Since the SDE $(\square)$ satisfies the growth and the Lipschitz conditions, we know that the strong solution to this SDE, $(X_t)$, exists, is unique and continuous.

From the latter $[X,X]_t = [\int \alpha X_s\,ds + \int \sigma\,dB_s,\int \alpha X_s\,ds + \int \sigma\,dB_s]_t = [\int \sigma\,dB_s, \int \sigma\,dB_s]_t = \sigma^2 t$

Here I really needed continuity to make sure that the contribution of $\int \alpha X_s\,ds$ to the quadratic variation is $0$ since then this integral is of bounded variation and is continuous.

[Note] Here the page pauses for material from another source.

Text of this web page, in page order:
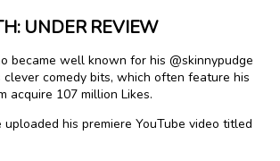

Anyway, my question is how would one compute $[X,X]_t$ by just using $(\triangle)$? I know that for semimartingales $M,N$ $$[G\cdot M,H\cdot N]_t = \int_{(0,t]}G_sH_s\,d[M,N]_t$$ I applied this result to my case as follows \begin{align}[X,X]_t =& [\sigma e^{-\alpha t}\int_0^t e^{\alpha s}\,dB_s,\sigma e^{-\alpha t}\int_0^t e^{\alpha s}\,dB_s]\\ =& \sigma^2 [\int_0^t e^{-\alpha (t-s)}\,dB_s, \int_0^t e^{-\alpha (t-s)}\,dB_s]\\=& \sigma^2 \int_0^t e^{-2\alpha (t-s)}ds \neq \sigma^2 \end{align} Clearly, I am doing something wrong in the last step. I feel like the $e^{-\alpha t}$ term in $X_t$ should be handled in a different way but I couldn't wrap my head around this.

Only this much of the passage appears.